The manuscript describes the rationale, methods and results of the effect of weight variability in people with type 2 diabetes.

The background is sufficient, methods are adequately described, and conclusions are supported by the results. Importantly authors have descibed the limitations of this work, which contributes to the knowledge of the specific domain.

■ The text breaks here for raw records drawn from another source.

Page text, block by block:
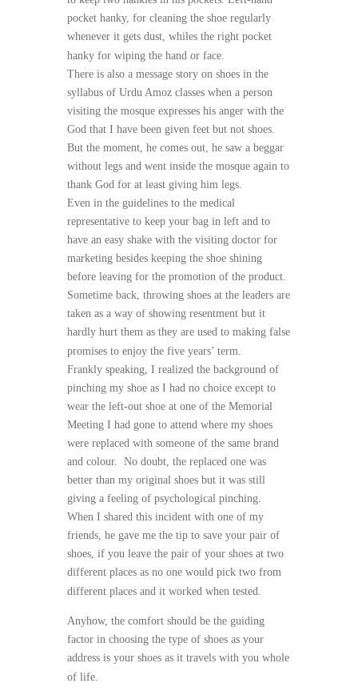
pocket hanky, for cleaning the shoe regularly
whenever it gets dust, whiles the right pocket
hanky for wiping the hand or face.
There is also a message story on shoes in the
syllabus of Urdu Amoz classes when a person
visiting the mosque expresses his anger with the
God that I have been given feet but not shoes.
But the moment, he comes out, he saw a beggar
without legs and went inside the mosque again to
thank God for at least giving him legs.
Even in the guidelines to the medical
representative to keep your bag in left and to
have an easy shake with the visiting doctor for
marketing besides keeping the shoe shining
before leaving for the promotion of the product.
Sometime back, throwing shoes at the leaders are
taken as a way of showing resentment but it
hardly hurt them as they are used to making false
promises to enjoy the five years’ term.
Frankly speaking, I realized the background of
pinching my shoe as I had no choice except to
wear the left-out shoe at one of the Memorial
Meeting I had gone to attend where my shoes
were replaced with someone of the same brand
and colour. No doubt, the replaced one was
better than my original shoes but it was still
giving a feeling of psychological pinching.
When I shared this incident with one of my
friends, he gave me the tip to save your pair of
shoes, if you leave the pair of your shoes at two
different places as no one would pick two from
different places and it worked when tested.
Anyhow, the comfort should be the guiding
factor in choosing the type of shoes as your
address is your shoes as it travels with you whole
of life.
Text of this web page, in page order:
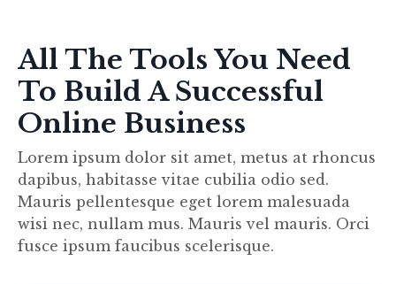
All The Tools You Need
To Build A Successful
Online Business
Lorem ipsum dolor sit amet, metus at rhoncus
dapibus, habitasse vitae cubilia odio sed.
Mauris pellentesque eget lorem malesuada
wisi nec, nullam mus. Mauris vel mauris. Orci
fusce ipsum faucibus scelerisque.
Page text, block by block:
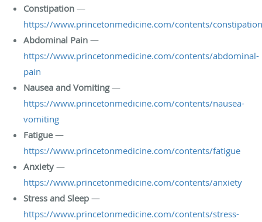
Constipation —
https://www.princetonmedicine.com/contents/constipation
Abdominal Pain —
https://www.princetonmedicine.com/contents/abdominal-
pain
Nausea and Vomiting—
https://www.princetonmedicine.com/contents/nausea-
vomiting
Fatigue—
https://www.princetonmedicine.com/contents/fatigue
Anxiety —
https://www.princetonmedicine.com/contents/anxiety
Stress and Sleep —
https://www.princetonmedicine.com/contents/stress-
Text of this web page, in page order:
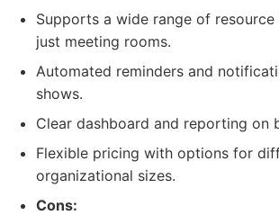
Supports a wide range of
just meeting rooms.
Automated reminders and
shows.
Clear dashboard and reporting on
Flexible pricing with options for
organizational sizes.
Cons:
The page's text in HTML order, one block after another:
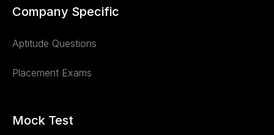
Company Specific
Aptitude Questions
Placement Exams
Mock Test
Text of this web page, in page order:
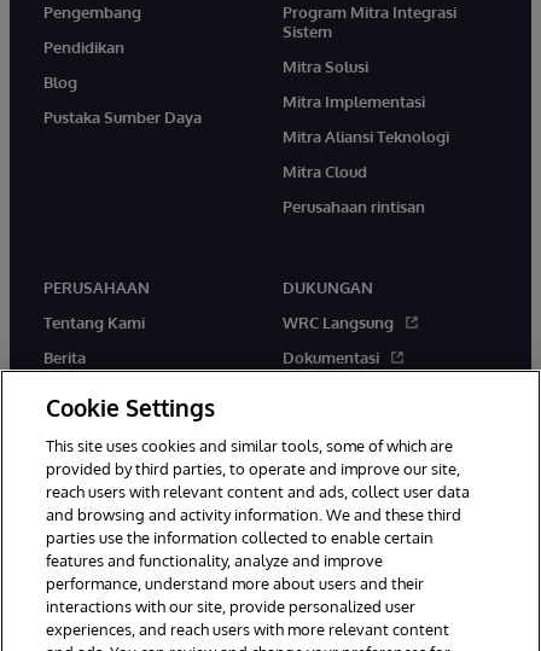
Pengembang
Pendidikan
Blog
Pustaka Sumber Daya
Program Mitra Integrasi
Sistem
Mitra Solusi
Mitra Implementasi
Mitra Aliansi Teknologi
Mitra Cloud
Perusahaan rintisan
PERUSAHAAN
Tentang Kami
Berita
DUKUNGAN
WRC Langsung
Dokumentasi
© 1996-2026 InterSystems Corporation, Boston, MA. Hak Cipta
Dilindungi Undang-Undang.
Pemberitahuan/Syarat & Ketentuan
Pernyataan Privasi Jaminan
Cookie Settings
This site uses cookies and similar tools, some of which are
provided by third parties, to operate and improve our site,
reach users with relevant content and ads, collect user data
and browsing and activity information. We and these third
parties use the information collected to enable certain
features and functionality, analyze and improve
performance, understand more about users and their
interactions with our site, provide personalized user
experiences, and reach users with more relevant content
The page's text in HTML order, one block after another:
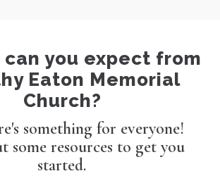
can you expect from
Eaton Memorial
Church?
something for everyone!
some resources to get you
started.
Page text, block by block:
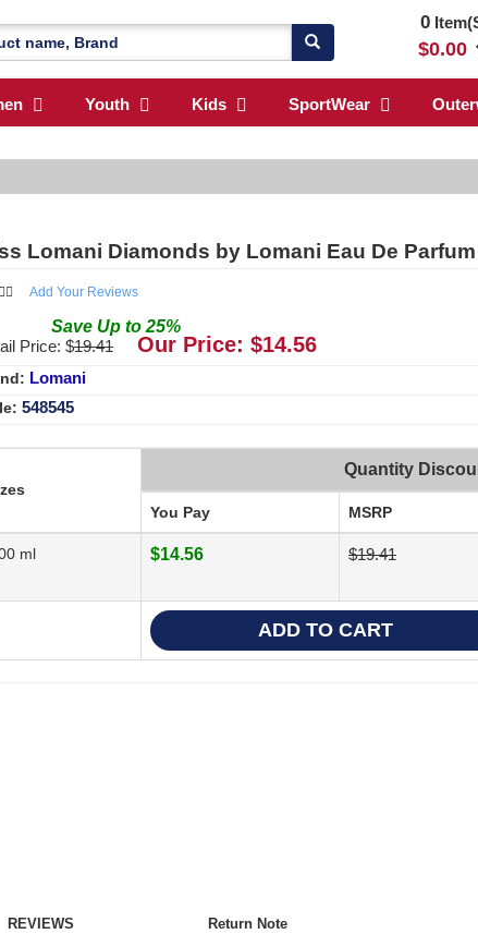
0
$0.00
Youth Kids SportWear
Lomani Diamonds by Lomani Eau De
Add Your Reviews
Save Up to 25%
Price: $19.41 Our Price: $14.56
Lomani
548545
Quantity
You Pay MSRP
ml $14.56 $19.41
REVIEWS Return Note
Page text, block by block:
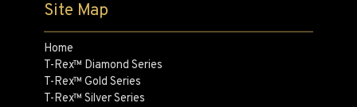
Site Map
Home
T-Rex™ Diamond Series
T-Rex™ Gold Series
T-Rex™ Silver Series
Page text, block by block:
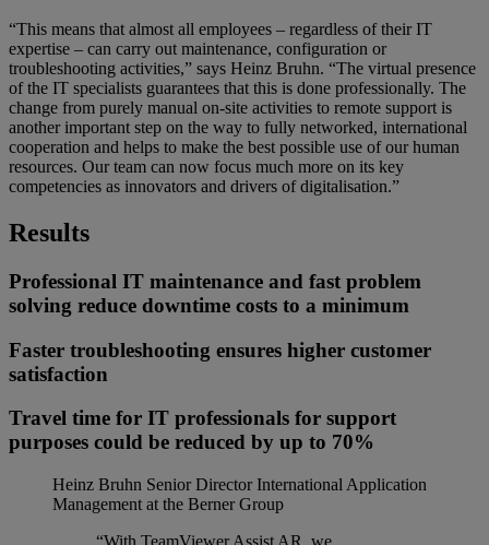
“This means that almost all employees – regardless of their IT
expertise – can carry out maintenance, configuration or
troubleshooting activities,” says Heinz Bruhn. “The virtual presence
of the IT specialists guarantees that this is done professionally. The
change from purely manual on-site activities to remote support is
another important step on the way to fully networked, international
cooperation and helps to make the best possible use of our human
resources. Our team can now focus much more on its key
competencies as innovators and drivers of digitalisation.”
Results
Professional IT maintenance and fast problem
solving reduce downtime costs to a minimum
Faster troubleshooting ensures higher customer
satisfaction
Travel time for IT professionals for support
purposes could be reduced by up to 70%
Heinz Bruhn Senior Director International Application
Management at the Berner Group
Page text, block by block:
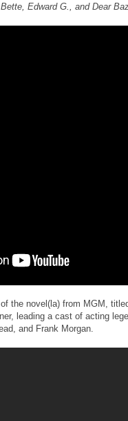
Edward G., and Dear
the novel(la) from MGM,
leading a cast of acting
and Frank Morgan.
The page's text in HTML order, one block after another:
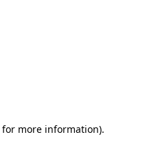
more information).
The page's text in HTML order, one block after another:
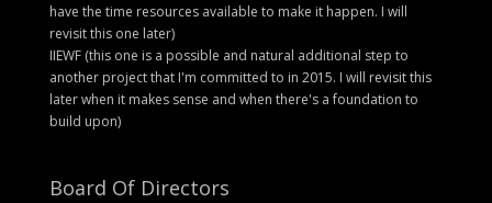
have the time resources available to make it happen. I will
revisit this one later)
IIEWF (this one is a possible and natural additional step to
another project that I'm committed to in 2015. I will revisit this
later when it makes sense and when there's a foundation to
build upon)
Board Of Directors
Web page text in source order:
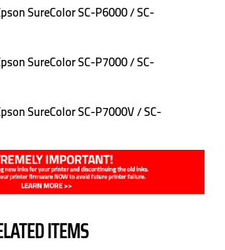
SureColor SC-P6000 / SC-
SureColor SC-P7000 / SC-
SureColor SC-P7000V / SC-
ITEMS
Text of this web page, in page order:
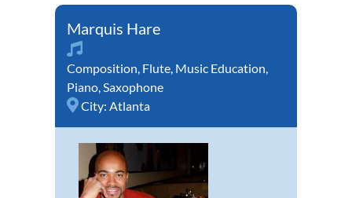
Marquis Hare
Composition, Flute, Music Education,
Piano,Saxophone
City: Atlanta
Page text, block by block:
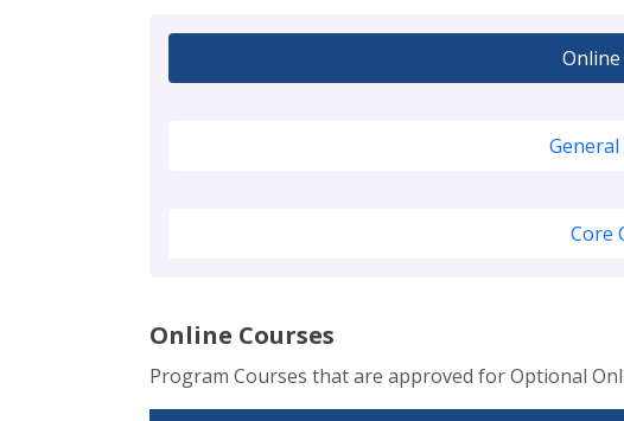
Core
Online Courses
Program Courses that are approved for Optional
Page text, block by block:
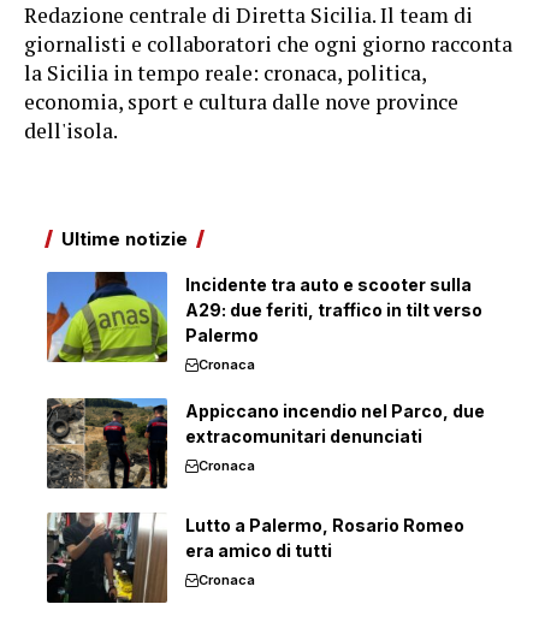
Redazione centrale di Diretta Sicilia. Il team di
giornalisti e collaboratori che ogni giorno racconta
la Sicilia in tempo reale: cronaca, politica,
economia, sport e cultura dalle nove province
dell'isola.
Ultime notizie
Incidente tra auto e scooter sulla
A29: due feriti, traffico in tilt verso
Palermo
Cronaca
Appiccano incendio nel Parco, due
extracomunitari denunciati
Cronaca
Lutto a Palermo, Rosario Romeo
era amico di tutti
Cronaca
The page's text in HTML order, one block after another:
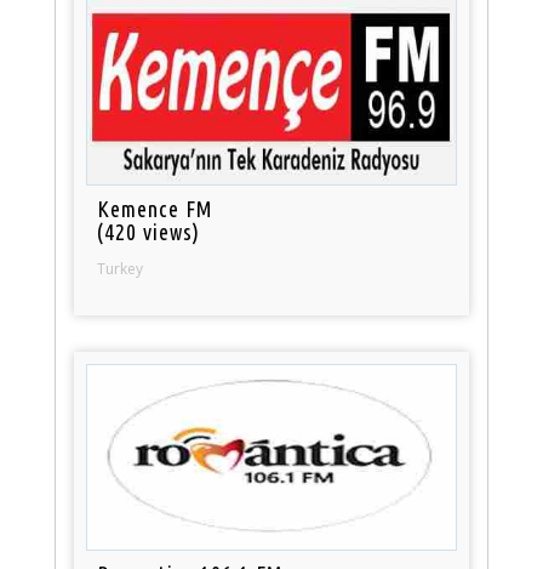
Kemence FM
(420 views)
Turkey
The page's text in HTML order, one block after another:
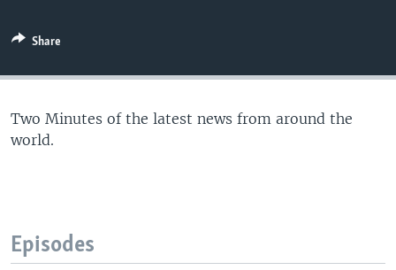
Share
Two Minutes of the latest news from around the
world.
Episodes
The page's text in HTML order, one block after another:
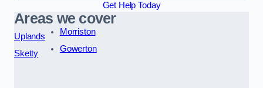
Get Help Today
Areas we cover
Uplands
Sketty
Morriston
Gowerton
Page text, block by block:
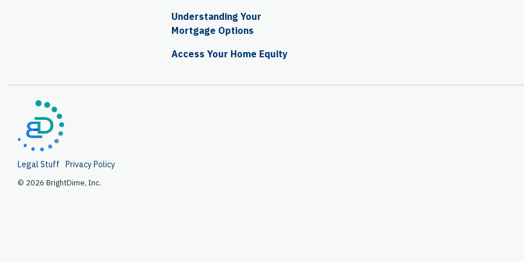
Understanding Your
Mortgage Options
Access Your Home Equity
Legal Stuff Privacy Policy
© 2026 BrightDime, Inc.
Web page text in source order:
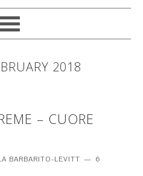
2018
– CUORE
BARBARITO-LEVITT
6
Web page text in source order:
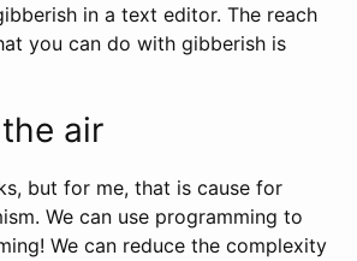
in a text editor. The reach
you can do with gibberish is
air
but for me, that is cause for
We can use programming to
We can reduce the complexity
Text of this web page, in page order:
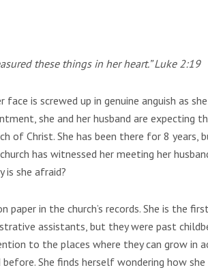
these things in her heart.” Luke 2:19
face is screwed up in genuine anguish as
she and her husband are expecting
of Christ. She has been there for 8 years,
has witnessed her meeting her
is she afraid?
in the church’s records. She is the
assistants, but they were past
to the places where they can grow in
She finds herself wondering how
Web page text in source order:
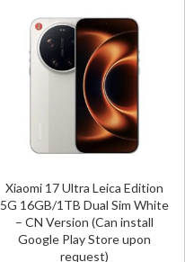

I have only one further comment and it is with respect to table 1. I cannot understand how some of the vairables on each quartile yield a significant difference (<0.001) when it is obvious that they are overlaped (Age, Height, Waist, Fasting plasma glucose, systolic and diastolic BP....)

Author Response

     We are grateful of your thoughtful review and kind words for our paper. We understand your perspective that some values of each quartile appear to be overlapped. As we checked again, this analysis was carried out correctly. The results of significant difference of these variables are the results of the analysis of variance (ANOVA) of the mean values of the four quartile groups. Therefore, when one of the four values shows a difference compared to the other three, a p-value result of significant difference can be obtained. Also, the large number of N results in a p-value of<0.001 being calculated. Given that Table 1 was intended to give a brief description of the baseline characteristics of the participants who were in the highest quartile, we would appreciate your understanding that we did not do post-hoc analysis.
    We found the wrong expression in the Table1 annotation, by the way, and we fixed it. The expression 'independent t-test for continuous variables' is incorrect and should be changed to "analysis of variance for continuous variables". This expression is correctly described in the main text, which is line 130, page 3 of the Statistical analysis section, though. Therefore, we modified the annotation as follows:

Line 162, page 4, Result section)

        P values were obtained by using the independent t-test analysis of variance for continuous         variables and the chi-square test for categorical variables
We again appreciate the kindness of the Editor and Reviewers in helping improve the manuscript.

Yours Sincerely,
Hwan-Sik Hwang

Reviewer 2 Report

These are my general/specific comments.

In their paper entitled “Body weight fluctuations as risk factors for type 2 diabetes: Results from a nationwide cohort study”, Park et al. evaluated body weight fluctuation by measuring average successive variability indices and its association with incident diabetes via a nationwide large-scale population-based cohort derived from the National Health Insurance Service dataset. 

Comments: 
After revision, this paper, mainly the discussion, was improved. 

Author Response

 We thank the reviewer for thoughtful review of our work and kind words. Thank you very much.